Finally, some bad press for this glittering city. Finally, a story about Minneapolis that doesn't declare it the Top City in America to Start a Hand-Carved Toothpick Emporium or any other useless standard that might get someone from Portland to move here if they could be sure the bike racks accommodated unicycles.

According to TomTom, a company that makes those navigational aides that give you directions, we are … one of the worst cities in the world for traffic.

The world! The planet! That's how one local news outlet put it. We're number 127 in the top 200. Let's put this another way: The list of the 100 worst cities for traffic is out, and the Twin Cities isn't in it.

Same thing. Feel better? Or try this: Studies reveal the metro among the 17,264 worst places on Earth for rabid llama bites. And we're #17,264. Because they ran out of cities after they listed every town in Peru.

Bah. Sure, our traffic flow isn't perfect, but these things are relative. And by relative I mean my brother-in-law. He lives in the Bay Area. Until recently he endured a two-hour commute every day. Four hours total. That's the Peter Jackson Director's Cut Blu-ray of commutes. Now and then the Department of Motor Vehicles would switch into utter sadism mode, and just put out orange barrels to close off a lane, in which case his commute would be so long he was already late for work the next day by the time he got home.

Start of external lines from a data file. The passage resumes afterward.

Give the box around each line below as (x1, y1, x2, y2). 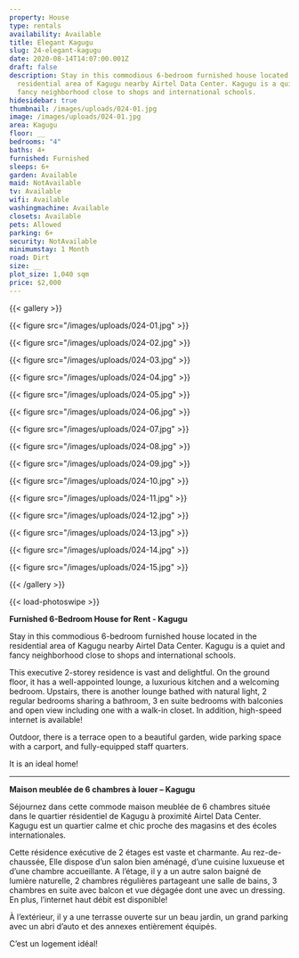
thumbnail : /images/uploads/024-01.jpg (9, 104, 158, 113)
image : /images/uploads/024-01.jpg (9, 112, 141, 121)
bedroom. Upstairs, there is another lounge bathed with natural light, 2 (9, 685, 267, 696)
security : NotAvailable (9, 237, 98, 246)
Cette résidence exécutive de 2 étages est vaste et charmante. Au (9, 847, 252, 857)
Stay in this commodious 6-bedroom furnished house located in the (9, 630, 257, 642)
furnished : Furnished (9, 153, 90, 163)
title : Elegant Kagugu (9, 37, 93, 47)
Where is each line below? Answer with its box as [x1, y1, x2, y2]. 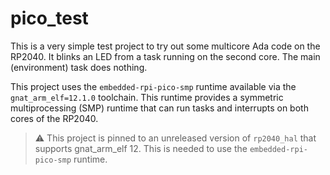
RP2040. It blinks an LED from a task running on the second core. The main [10, 50, 321, 62]
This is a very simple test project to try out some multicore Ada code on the [10, 40, 321, 52]
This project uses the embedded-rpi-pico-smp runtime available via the [10, 80, 297, 92]
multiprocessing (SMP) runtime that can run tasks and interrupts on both [10, 102, 309, 114]
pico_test [10, 7, 89, 30]
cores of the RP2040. [10, 112, 99, 124]
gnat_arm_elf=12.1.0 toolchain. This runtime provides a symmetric [10, 91, 284, 103]
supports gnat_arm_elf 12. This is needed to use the [34, 142, 248, 154]
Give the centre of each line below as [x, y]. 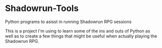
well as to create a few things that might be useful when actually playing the [81, 36]
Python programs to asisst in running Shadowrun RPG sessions [68, 22]
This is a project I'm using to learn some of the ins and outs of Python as [78, 31]
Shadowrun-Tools [42, 8]
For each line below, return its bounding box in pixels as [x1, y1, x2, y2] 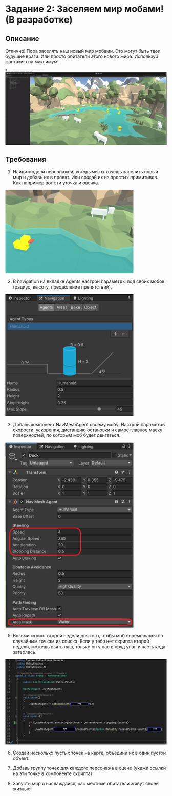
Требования [5, 155, 46, 164]
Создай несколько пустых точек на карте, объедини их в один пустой [12, 750, 166, 756]
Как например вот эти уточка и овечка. [12, 180, 100, 186]
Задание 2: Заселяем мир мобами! [5, 3, 164, 15]
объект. [12, 755, 30, 761]
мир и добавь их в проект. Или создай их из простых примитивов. [12, 174, 159, 180]
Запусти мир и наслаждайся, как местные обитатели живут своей [12, 781, 159, 787]
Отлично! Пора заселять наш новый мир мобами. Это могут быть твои [5, 48, 161, 54]
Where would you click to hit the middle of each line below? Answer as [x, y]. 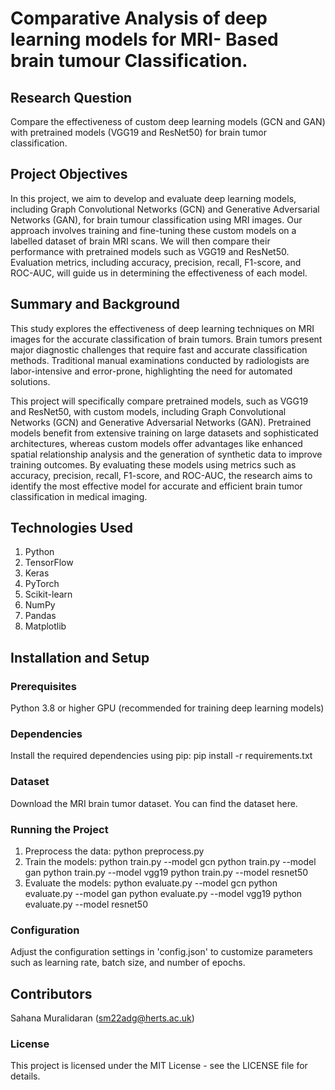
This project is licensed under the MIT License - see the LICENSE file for [159, 1066]
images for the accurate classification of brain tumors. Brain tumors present [166, 339]
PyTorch [42, 584]
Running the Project [59, 829]
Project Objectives [69, 174]
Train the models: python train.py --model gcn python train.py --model [170, 862]
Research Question [71, 97]
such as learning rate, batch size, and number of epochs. [128, 963]
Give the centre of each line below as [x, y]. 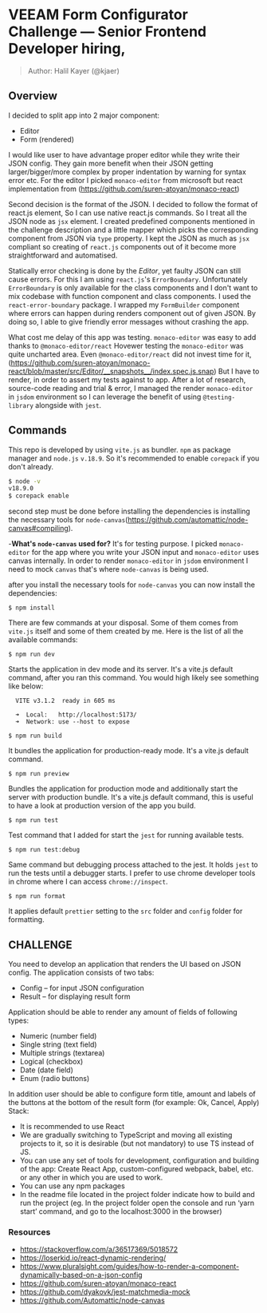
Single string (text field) [58, 1044]
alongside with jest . [69, 405]
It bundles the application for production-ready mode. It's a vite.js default [129, 751]
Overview [33, 96]
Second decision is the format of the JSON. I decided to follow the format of [133, 204]
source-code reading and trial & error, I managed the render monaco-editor [131, 388]
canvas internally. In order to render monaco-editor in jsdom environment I [128, 561]
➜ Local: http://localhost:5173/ [76, 715]
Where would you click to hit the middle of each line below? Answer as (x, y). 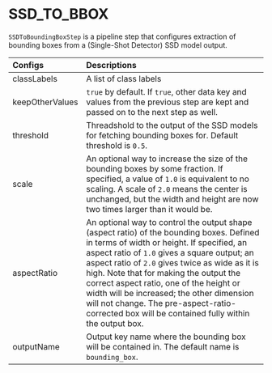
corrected (105, 313)
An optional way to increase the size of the (167, 159)
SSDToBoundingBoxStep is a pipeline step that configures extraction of (122, 36)
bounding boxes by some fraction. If (155, 168)
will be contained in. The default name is (163, 346)
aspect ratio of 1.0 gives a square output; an (170, 252)
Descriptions (111, 65)
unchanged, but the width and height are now (172, 199)
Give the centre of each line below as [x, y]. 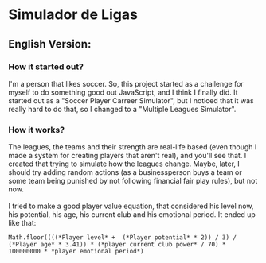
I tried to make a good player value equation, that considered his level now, [131, 206]
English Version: [50, 44]
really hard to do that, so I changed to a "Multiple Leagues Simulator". [122, 109]
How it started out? [46, 67]
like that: [22, 223]
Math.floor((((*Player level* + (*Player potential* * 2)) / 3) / [123, 238]
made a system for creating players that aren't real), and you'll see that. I [127, 156]
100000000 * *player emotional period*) [76, 252]
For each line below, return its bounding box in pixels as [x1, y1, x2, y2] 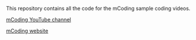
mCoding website [6, 27, 49, 34]
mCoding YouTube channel [6, 16, 71, 23]
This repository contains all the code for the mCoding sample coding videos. [6, 5, 191, 12]
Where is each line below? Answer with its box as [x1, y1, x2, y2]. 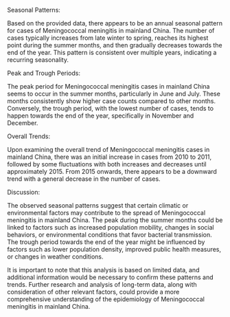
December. [7, 119, 38, 127]
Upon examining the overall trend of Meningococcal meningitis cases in [7, 146, 210, 153]
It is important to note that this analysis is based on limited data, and [7, 266, 200, 274]
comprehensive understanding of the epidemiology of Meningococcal [7, 295, 205, 303]
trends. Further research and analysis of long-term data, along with [7, 281, 197, 288]
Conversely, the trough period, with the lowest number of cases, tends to [7, 105, 214, 112]
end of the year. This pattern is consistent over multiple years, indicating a [7, 48, 217, 56]
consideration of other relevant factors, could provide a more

Yes, things could be better here. Hwy. 100 for years has moved at speeds that make the assembly line at the nitroglycerin factory look like a Japanese bullet train, because it hails from an era when people said "cinch your bustle and grab your spats, I'm pushing this flivver up to 30." The I-35W/94 commons is designed to handle the number of wheeled vehicles currently exploring Mars.

There's one light on my daily drive that stays red so long people start thinking "the light must be stuck." Because that happens all the time, you know. It's stuck! As if you could kick the pole and the hamsters inside would wake up and start running around the wheel to change the light from red to green.

Every day someone loses patience and bolts through the intersection, and you have the same reaction every time: This is how societies start to break down, right here. We lose faith in the inevitability of the green light, and feel bound to no law. This is bad.

Ah, heck, I might as well go, too.

One of the reasons we have congestion has nothing to do with roads. It's because some people can't figure out the "merge" concept. You wonder if they put on their pants by starching them stiff, laying them on the floor, running across the room and sliding into the legs. C'mon: If you are blasting down the ramp, there are two things that will happen.

1. You will enter the flow of traffic like a warm spoon into fresh pudding, or …

2. you will find yourself screaming in fury because the 175-foot-long tanker truck filled with sloshing petroleum did not immediately drift left, sending small cars flying up in the air like startled ducks.

If you choose option 2, then you jam on your brakes and bump along in the breakdown lane until you can join the highway at 17 miles per hour, requiring everyone behind you to touch their brakes. And I say "touch" like I mean a mixed-martial artist "touches" an opponent's face with his foot.

It's the braking that causes pointless slowdowns. What's the natural reaction to brake lights in the car ahead? I brake, you brake, we all brake. And so on, until everything congeals into a wad of expensive plastic slugs. Traffic has slowed for no good reason.

That said, there are good reasons for slowdowns.

1. There is debris in the road, because Unca Jed and Jethro didn't tie down that mattress and it's splayed across two lanes.

2. A road originally designed for goats and carts is now serving a community of 67,000 people.

3. The freeway designers' boss said "give me a road with a sharp 90-degree turn that points people into the setting sun, so they have to take a hand off the wheel and put down the sun visor, suddenly aware they're doing 60 mph while blind" and the design team pulled that one off to perfection.

4. Someone in the passing lane is not passing anyone, driving just as fast as the law says, giving you ample time to read all of his self-righteous bumper stickers and construct long, reasoned arguments against their assertions.

Note to slow drivers: This is why people glare at you as they pass. The printed rectangle by your license plate contained a logical fallacy — but only one, which explains his finger.

When we get self-driving cars this won't be a problem, because you can sit back and read a book and have a relaxing beverage while your car lurches forward an inch every minute. Presumably the cars will be equipped with a robot voice that calls out curses in a flat metallic voice every so often: CAN YOU BELIEVE THIS? WHAT IS THE DEAL HERE?

It will be much, much better, but I fear we'll lose something. Self-driving cars will not be programmed for altruism. They will not wave a driver in ahead of you because they sense the other car really needs to get over. And if the self-driving car does cut in front of you, I doubt it will it raise a robotic hand in the necessary gesture of THANKS, FELLOW DECENT MINNESOTAN.

Perhaps the rear windshield wiper will have to perform that duty. Stick a mitten on it for tradition's sake.